Say what–save water with water cooling?
That’s right, by using a closed loop water chilling system, unwanted heat is captured and scrubbed away into the external environment more efficiently versus air cooling methods. A healthier growing environment running at optimal temperatures will conserve crop waterings. Since it’s a closed loop, you don’t lose water, so it’s actually very good for water conservation-something to consider in many regions this coming summer 2014.
Water Cooled Gas-Fired CO2 Generators
When a traditional gas-fired CO2 generator becomes activated, it burns natural gas or propane in a very clean and controlled manner to produce water vapour, heat and of course carbon dioxide to stimulate more productive growth. While your plants can handle warmer climates with more CO2 better than with lower levels, the unwanted heat can be outrageous during warmer months with HID lamps operating.
Water-cooled models operate in similar principle to point-of-use hot water heaters, commonly seen in the WC overseas. With these types of CO2 generators, it can take a little more to install, but once that’s done, they will operate with 90% less heat over common generators, typically have higher outputs and more safety advantages too.
Hydroponics Reservoir Chillers and Heat Exchanger Coils
Savvy hydroponics growers know that their plants will do great in slightly warmer temperatures when the root system is kept highly oxygenated and slightly chilled via the nutrient solution surrounding the root system, for example at 65 Deg F, with air temperatures being upwards of 85 Deg F with some CO2 enrichment in the growing environment. Like soaking your feet in a cool tub on a hot day.
If using a single reservoir, an active water chiller (above) , like the kind they use for aquarium applications, is perfect-just hook it up with a small circulation pump to your reservoir, set the temperature and there it will remain.
With multiple reservoirs, you follow the same principle, except get a bigger active water chiller and build a manifold that has solenoid gates, controlled via thermostat or grow room automation to open flow as needed.

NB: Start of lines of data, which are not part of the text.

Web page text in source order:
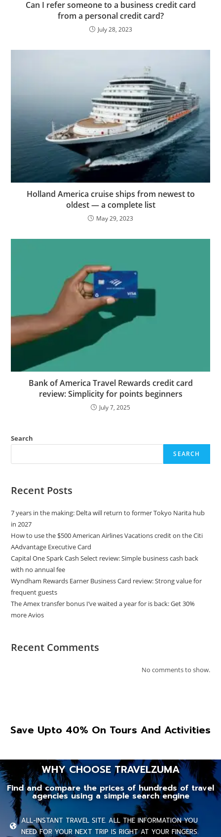
Can I refer someone to a business credit card
from a personal credit card?
July 28, 2023
Holland America cruise ships from newest to
oldest — a complete list
May 29, 2023
Bank of America Travel Rewards credit card
review: Simplicity for points beginners
July 7, 2025
Search
SEARCH
Recent Posts
7 years in the making: Delta will return to former Tokyo Narita hub
in 2027
How to use the $500 American Airlines Vacations credit on the Citi
AAdvantage Executive Card
Capital One Spark Cash Select review: Simple business cash back
with no annual fee
Wyndham Rewards Earner Business Card review: Strong value for
frequent guests
The Amex transfer bonus I’ve waited a year for is back: Get 30%
more Avios
Recent Comments
No comments to show.
Save Upto 40% On Tours And Activities
WHY CHOOSE TRAVELZUMA
Find and compare the prices of hundreds of travel
agencies using a simple search engine
ALL-INSTANT TRAVEL SITE. ALL THE INFORMATION YOU
NEED FOR YOUR NEXT TRIP IS RIGHT AT YOUR FINGERS.

The cool flow of chilled water will run through cooling coils (above) , typically fabricated of stainless steel or titanium, that are placed in the reservoirs. The cool flowing water absorbs heat from the reservoir, returning back to the main chilled reservoir. The cool chilled water and the nutrient solutions in the various reservoirs never mix-the heat is removed via the closed loop cooling coils running off the main chilled header.
Water Cooled Lighting
There is water cooled lighting for HID (above) applications-it has been made available in the form of several different generations of innovation from different companies. It has always been met with mixed reviews, and is in fact a viable technology for certain applications and management methods.
Air to Water Heat Exchangers (Cooling Grow Room Air)

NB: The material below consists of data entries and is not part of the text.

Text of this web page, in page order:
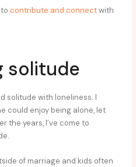
tocontribute and connectwith
solitude
solitude with loneliness. I
could enjoy being alone, let
the years, I’ve come to
of marriage and kids often

Propeller fan forced air to water heat exchangers (above) have been widely used for grow room and CEA greenhouse applications for some time now. Essentially, something like a series of radiator coils (with much more surface area than those in an automobile radiator) carries a flow of cold water through, when a solenoid valve opens the flow by a rise in temperature. The propeller fans push the warm from the growing area through the coils, which capture a lot of the heat and excess humidity from the air.

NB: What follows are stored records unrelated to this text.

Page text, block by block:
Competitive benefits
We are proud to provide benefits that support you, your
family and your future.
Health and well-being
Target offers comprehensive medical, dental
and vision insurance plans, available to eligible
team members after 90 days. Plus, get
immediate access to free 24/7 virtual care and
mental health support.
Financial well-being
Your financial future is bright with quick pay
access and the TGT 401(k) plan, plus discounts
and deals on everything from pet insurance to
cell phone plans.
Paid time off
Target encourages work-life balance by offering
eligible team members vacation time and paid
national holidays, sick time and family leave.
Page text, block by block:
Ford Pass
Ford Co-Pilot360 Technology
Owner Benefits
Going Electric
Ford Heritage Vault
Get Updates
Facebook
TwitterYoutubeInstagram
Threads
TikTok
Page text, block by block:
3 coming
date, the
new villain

If a large volume of water is held in a tank buried several feet below the ground, geothermal cooling, along with a small amount of powered chilling from an active water chiller can scrub away enough heat and bring the water to very cold temperatures once the lights are off. Once the lights are running an the air heats up, the volume of water, the temperature it was chilled to and the efficiency of the system relative to the deman will determine how effective the installation will be, among other considerations.